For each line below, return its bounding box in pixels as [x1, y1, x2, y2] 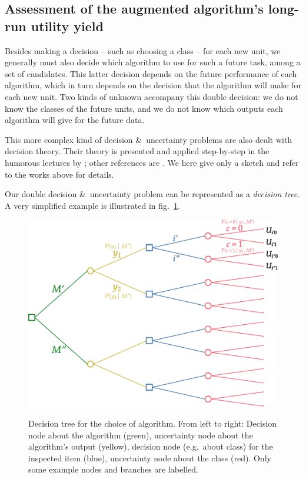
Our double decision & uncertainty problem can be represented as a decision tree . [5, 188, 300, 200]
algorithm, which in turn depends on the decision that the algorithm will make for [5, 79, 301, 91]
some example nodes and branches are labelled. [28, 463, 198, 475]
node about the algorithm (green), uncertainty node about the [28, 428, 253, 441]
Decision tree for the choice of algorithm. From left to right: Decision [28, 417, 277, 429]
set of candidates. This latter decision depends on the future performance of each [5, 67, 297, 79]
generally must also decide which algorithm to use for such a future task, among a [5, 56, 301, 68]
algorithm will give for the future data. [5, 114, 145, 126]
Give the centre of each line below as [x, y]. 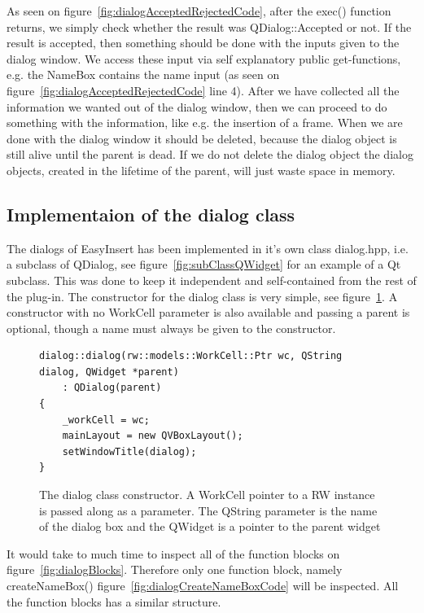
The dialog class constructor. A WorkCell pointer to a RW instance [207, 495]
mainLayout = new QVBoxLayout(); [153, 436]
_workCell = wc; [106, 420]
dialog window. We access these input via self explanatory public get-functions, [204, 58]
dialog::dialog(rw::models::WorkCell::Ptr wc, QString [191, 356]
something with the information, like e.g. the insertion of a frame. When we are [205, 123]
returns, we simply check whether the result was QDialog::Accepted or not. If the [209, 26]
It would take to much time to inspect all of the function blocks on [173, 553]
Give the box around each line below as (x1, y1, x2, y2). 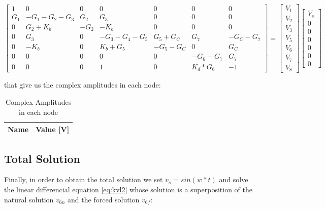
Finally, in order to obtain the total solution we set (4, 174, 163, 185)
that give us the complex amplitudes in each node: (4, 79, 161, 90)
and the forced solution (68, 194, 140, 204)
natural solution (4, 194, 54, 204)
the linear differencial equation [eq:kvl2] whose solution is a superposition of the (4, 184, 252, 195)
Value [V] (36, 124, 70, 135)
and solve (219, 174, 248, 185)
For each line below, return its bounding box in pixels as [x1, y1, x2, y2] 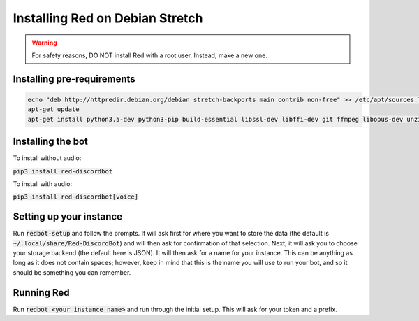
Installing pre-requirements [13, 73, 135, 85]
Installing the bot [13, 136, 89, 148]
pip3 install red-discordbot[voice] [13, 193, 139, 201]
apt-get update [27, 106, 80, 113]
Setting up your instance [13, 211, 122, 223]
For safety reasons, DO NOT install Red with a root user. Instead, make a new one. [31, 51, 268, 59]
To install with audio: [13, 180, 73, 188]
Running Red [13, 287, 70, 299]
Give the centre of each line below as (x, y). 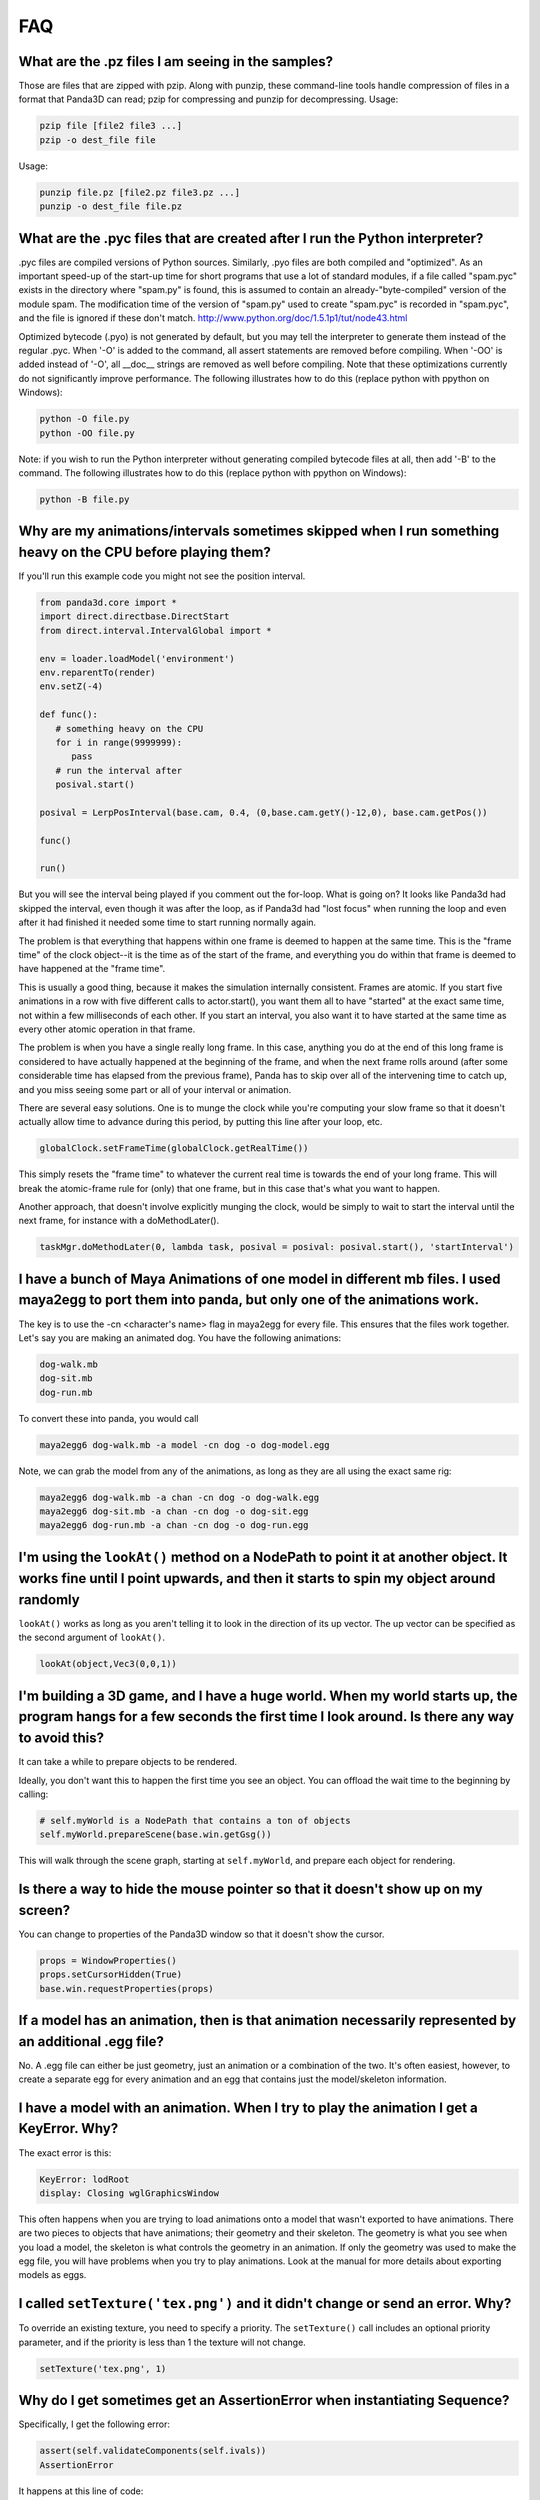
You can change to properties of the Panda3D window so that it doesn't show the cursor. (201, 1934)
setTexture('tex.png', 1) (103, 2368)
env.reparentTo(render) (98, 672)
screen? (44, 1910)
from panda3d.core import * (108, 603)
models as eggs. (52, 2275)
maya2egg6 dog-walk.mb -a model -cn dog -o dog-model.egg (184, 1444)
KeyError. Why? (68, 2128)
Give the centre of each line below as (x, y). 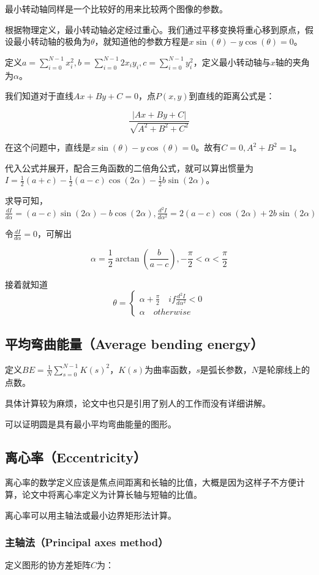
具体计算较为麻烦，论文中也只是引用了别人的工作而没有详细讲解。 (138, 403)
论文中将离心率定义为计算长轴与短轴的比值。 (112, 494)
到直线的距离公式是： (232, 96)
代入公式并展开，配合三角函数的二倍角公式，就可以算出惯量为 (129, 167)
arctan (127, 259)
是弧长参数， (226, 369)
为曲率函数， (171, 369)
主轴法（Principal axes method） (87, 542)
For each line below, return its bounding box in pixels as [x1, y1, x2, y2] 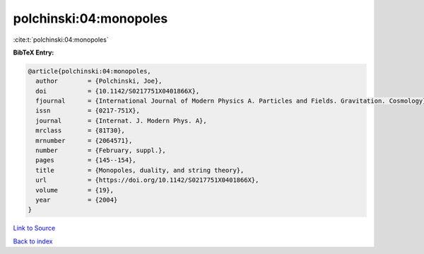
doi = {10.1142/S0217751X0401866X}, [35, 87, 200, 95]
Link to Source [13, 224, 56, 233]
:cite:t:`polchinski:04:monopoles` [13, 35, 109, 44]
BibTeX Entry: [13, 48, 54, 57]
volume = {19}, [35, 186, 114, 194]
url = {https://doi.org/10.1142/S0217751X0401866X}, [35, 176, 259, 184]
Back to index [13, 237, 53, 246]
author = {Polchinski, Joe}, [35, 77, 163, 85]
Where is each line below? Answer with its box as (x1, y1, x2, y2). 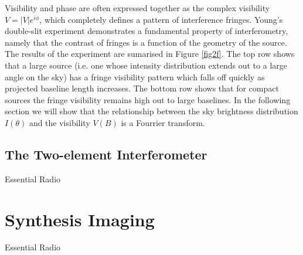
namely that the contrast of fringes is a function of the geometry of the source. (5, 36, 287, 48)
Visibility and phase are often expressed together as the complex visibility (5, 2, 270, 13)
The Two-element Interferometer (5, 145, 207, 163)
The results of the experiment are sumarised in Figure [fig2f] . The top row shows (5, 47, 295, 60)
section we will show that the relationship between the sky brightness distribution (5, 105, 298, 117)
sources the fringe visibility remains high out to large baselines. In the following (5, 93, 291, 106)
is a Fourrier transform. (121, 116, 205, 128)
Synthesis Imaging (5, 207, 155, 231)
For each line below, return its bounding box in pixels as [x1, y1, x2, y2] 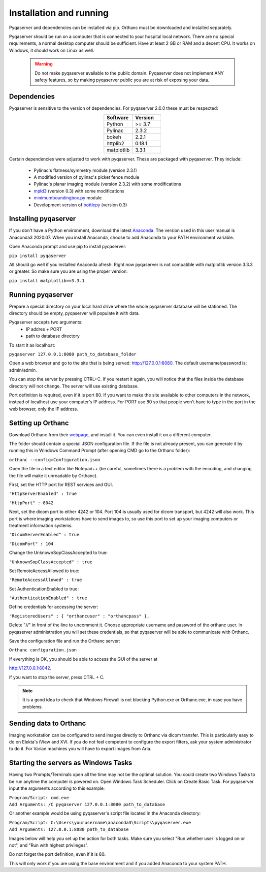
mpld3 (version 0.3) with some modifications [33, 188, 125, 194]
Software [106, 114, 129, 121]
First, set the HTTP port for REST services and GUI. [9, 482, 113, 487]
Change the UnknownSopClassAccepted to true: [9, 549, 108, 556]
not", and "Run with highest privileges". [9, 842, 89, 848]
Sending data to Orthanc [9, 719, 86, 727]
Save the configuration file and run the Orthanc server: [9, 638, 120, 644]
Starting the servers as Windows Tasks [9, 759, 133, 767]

○ ○ ○ ○ ○ ○ ○

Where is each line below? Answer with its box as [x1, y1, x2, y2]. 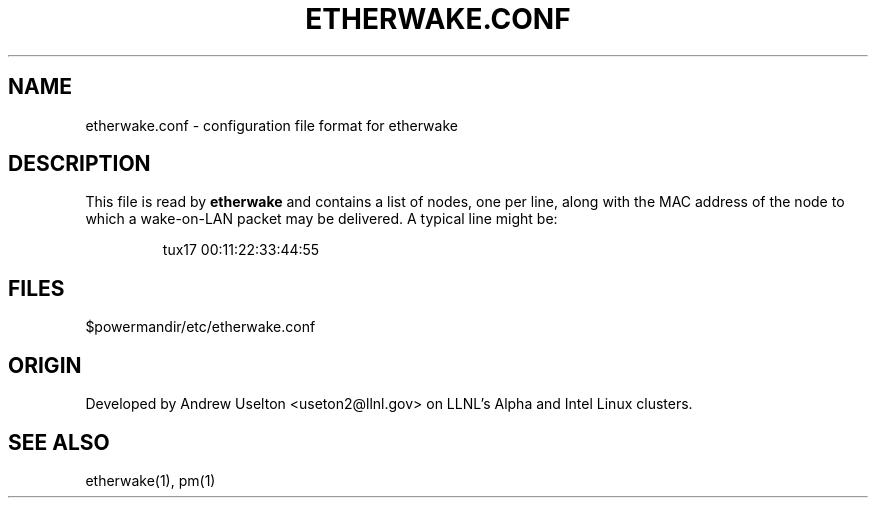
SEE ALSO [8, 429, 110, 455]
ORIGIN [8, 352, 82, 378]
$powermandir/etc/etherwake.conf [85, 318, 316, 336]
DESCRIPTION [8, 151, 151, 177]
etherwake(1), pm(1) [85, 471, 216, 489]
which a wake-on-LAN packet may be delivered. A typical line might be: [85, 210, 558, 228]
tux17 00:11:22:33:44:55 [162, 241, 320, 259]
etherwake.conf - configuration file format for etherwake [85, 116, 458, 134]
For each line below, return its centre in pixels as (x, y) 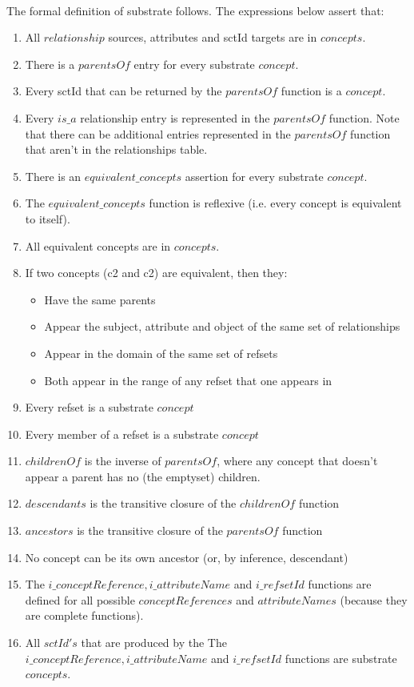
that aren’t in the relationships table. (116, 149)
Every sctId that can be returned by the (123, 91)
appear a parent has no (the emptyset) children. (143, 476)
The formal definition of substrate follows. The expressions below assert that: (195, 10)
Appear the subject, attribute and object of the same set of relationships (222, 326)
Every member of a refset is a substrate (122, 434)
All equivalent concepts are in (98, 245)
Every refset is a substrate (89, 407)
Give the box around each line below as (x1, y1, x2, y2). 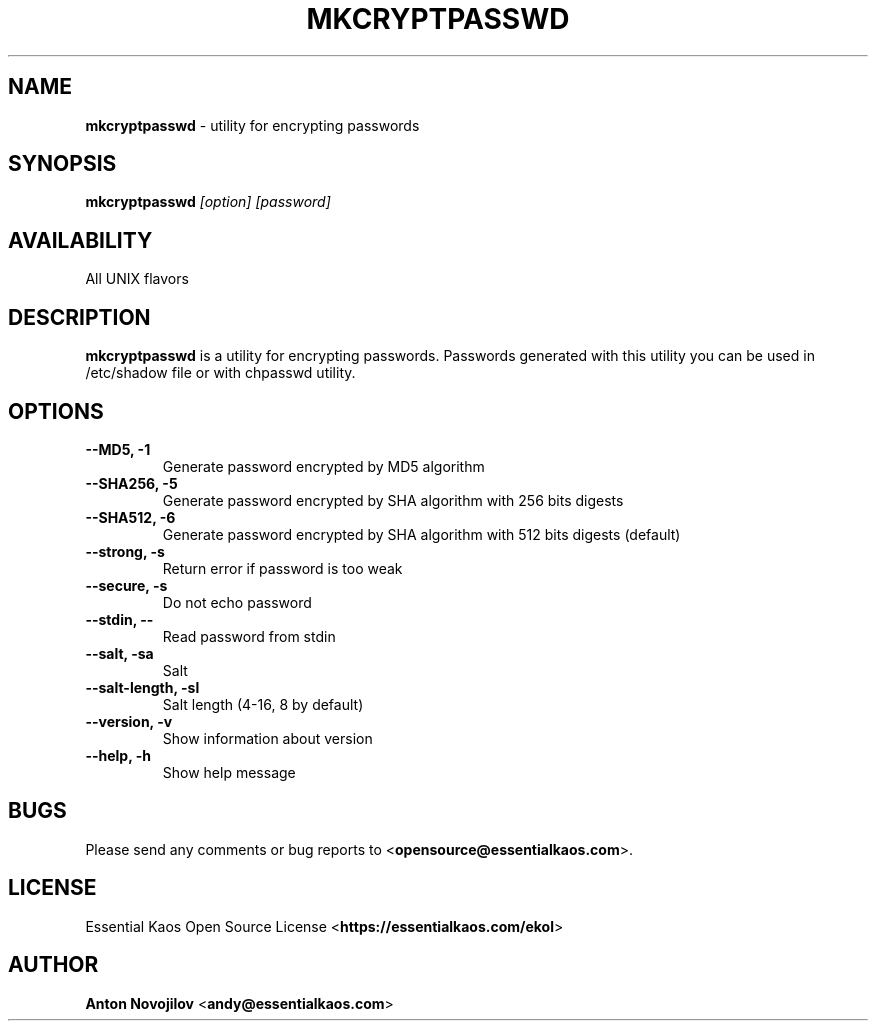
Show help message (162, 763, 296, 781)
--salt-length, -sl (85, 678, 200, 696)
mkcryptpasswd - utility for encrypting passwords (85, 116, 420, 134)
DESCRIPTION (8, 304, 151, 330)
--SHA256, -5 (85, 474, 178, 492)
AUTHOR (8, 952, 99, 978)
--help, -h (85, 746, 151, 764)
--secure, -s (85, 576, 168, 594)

○ ○ ○ ○ ○ ○ ○

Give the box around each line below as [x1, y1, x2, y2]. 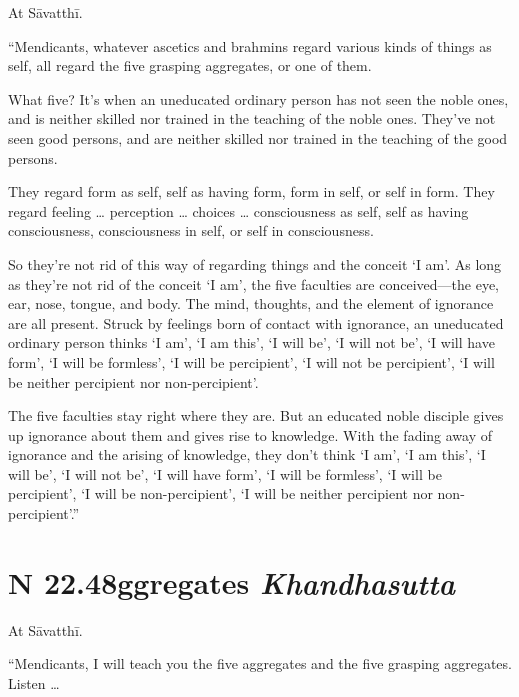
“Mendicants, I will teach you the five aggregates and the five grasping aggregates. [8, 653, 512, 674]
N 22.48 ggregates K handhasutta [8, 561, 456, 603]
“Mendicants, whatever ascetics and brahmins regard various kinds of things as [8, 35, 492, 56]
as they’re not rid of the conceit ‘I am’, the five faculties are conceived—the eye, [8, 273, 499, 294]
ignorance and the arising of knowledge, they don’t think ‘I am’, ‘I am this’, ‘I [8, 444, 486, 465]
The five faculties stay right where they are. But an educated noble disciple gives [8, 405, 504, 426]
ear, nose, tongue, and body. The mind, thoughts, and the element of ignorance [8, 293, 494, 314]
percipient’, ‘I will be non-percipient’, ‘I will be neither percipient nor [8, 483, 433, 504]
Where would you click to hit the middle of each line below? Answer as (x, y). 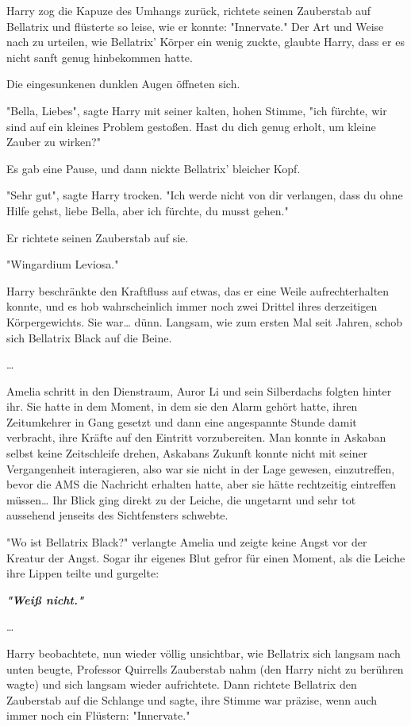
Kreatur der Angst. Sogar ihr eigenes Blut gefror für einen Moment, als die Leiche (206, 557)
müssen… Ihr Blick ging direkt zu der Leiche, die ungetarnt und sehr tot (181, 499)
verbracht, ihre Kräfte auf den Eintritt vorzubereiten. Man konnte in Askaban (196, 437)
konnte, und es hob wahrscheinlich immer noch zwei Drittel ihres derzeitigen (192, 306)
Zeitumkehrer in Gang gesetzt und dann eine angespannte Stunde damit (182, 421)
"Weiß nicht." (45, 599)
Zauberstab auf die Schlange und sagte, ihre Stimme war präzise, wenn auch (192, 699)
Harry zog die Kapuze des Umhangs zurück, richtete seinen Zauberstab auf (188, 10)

○ ○ ○ ○ ○ ○ ○

WHAT YOU WILL DO: Where the string "depends" appears in a line of the entries above, return that line.

ANSWER FOR THE TASK:
algorithm, which in turn depends on the decision that the algorithm will make for [5, 79, 301, 91]
set of candidates. This latter decision depends on the future performance of each [5, 67, 297, 79]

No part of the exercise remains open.